═══ EXERCISE MATERIALS
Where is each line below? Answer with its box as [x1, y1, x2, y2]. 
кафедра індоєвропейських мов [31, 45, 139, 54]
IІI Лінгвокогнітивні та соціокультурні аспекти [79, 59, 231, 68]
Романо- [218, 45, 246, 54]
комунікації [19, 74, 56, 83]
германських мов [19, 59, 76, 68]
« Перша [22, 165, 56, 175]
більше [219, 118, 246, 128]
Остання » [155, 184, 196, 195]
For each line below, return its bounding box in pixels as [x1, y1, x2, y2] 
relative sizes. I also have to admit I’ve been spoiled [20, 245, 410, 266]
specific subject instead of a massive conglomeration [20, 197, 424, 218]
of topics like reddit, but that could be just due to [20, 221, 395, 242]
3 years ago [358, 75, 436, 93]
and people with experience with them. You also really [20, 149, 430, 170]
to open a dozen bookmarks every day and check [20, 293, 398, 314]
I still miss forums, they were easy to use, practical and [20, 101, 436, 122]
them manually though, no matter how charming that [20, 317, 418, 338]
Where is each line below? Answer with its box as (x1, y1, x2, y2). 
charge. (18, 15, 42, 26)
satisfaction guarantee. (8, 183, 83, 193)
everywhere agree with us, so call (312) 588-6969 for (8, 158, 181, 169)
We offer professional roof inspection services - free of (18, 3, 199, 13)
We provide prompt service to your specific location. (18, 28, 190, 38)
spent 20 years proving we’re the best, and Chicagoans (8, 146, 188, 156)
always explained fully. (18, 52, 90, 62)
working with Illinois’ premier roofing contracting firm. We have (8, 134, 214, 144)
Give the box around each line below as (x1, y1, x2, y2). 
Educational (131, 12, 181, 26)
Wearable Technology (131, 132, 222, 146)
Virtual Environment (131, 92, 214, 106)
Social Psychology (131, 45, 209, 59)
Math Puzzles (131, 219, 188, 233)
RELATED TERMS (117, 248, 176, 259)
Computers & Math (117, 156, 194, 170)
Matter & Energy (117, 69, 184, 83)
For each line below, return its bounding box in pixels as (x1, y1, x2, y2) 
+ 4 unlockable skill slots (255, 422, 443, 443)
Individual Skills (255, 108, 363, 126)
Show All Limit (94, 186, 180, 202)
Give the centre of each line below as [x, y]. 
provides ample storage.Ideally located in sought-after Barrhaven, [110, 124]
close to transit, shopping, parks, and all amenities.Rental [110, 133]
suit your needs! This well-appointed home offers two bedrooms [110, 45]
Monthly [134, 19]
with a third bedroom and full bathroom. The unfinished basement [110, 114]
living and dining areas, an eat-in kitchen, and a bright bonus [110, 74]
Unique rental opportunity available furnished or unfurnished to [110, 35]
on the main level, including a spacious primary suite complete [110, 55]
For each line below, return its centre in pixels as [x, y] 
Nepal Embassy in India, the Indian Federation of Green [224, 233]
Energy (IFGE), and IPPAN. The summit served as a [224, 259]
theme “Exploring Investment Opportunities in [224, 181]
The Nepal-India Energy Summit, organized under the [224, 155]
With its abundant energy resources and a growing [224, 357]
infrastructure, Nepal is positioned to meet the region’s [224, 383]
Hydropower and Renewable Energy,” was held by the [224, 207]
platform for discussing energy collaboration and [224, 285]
══════
• WHAT THIS TASK INVOLVES: Return the entries above unchanged, starting at the first line and stopping after the line with "close to transit, shopping, parks, and".

• SOLUTION TO THE PROBLEM:
Where is each line below? Answer with its box as [x1, y1, x2, y2]. 
кафедра індоєвропейських мов [31, 45, 139, 54]
IІI Лінгвокогнітивні та соціокультурні аспекти [79, 59, 231, 68]
Романо- [218, 45, 246, 54]
комунікації [19, 74, 56, 83]
германських мов [19, 59, 76, 68]
« Перша [22, 165, 56, 175]
більше [219, 118, 246, 128]
Остання » [155, 184, 196, 195]
For each line below, return its bounding box in pixels as [x1, y1, x2, y2] 
relative sizes. I also have to admit I’ve been spoiled [20, 245, 410, 266]
specific subject instead of a massive conglomeration [20, 197, 424, 218]
of topics like reddit, but that could be just due to [20, 221, 395, 242]
3 years ago [358, 75, 436, 93]
and people with experience with them. You also really [20, 149, 430, 170]
to open a dozen bookmarks every day and check [20, 293, 398, 314]
I still miss forums, they were easy to use, practical and [20, 101, 436, 122]
them manually though, no matter how charming that [20, 317, 418, 338]
Where is each line below? Answer with its box as (x1, y1, x2, y2). 
charge. (18, 15, 42, 26)
satisfaction guarantee. (8, 183, 83, 193)
everywhere agree with us, so call (312) 588-6969 for (8, 158, 181, 169)
We offer professional roof inspection services - free of (18, 3, 199, 13)
We provide prompt service to your specific location. (18, 28, 190, 38)
spent 20 years proving we’re the best, and Chicagoans (8, 146, 188, 156)
always explained fully. (18, 52, 90, 62)
working with Illinois’ premier roofing contracting firm. We have (8, 134, 214, 144)
Give the box around each line below as (x1, y1, x2, y2). 
Educational (131, 12, 181, 26)
Wearable Technology (131, 132, 222, 146)
Virtual Environment (131, 92, 214, 106)
Social Psychology (131, 45, 209, 59)
Math Puzzles (131, 219, 188, 233)
RELATED TERMS (117, 248, 176, 259)
Computers & Math (117, 156, 194, 170)
Matter & Energy (117, 69, 184, 83)
For each line below, return its bounding box in pixels as (x1, y1, x2, y2) 
+ 4 unlockable skill slots (255, 422, 443, 443)
Individual Skills (255, 108, 363, 126)
Show All Limit (94, 186, 180, 202)
Give the centre of each line below as [x, y]. 
provides ample storage.Ideally located in sought-after Barrhaven, [110, 124]
close to transit, shopping, parks, and all amenities.Rental [110, 133]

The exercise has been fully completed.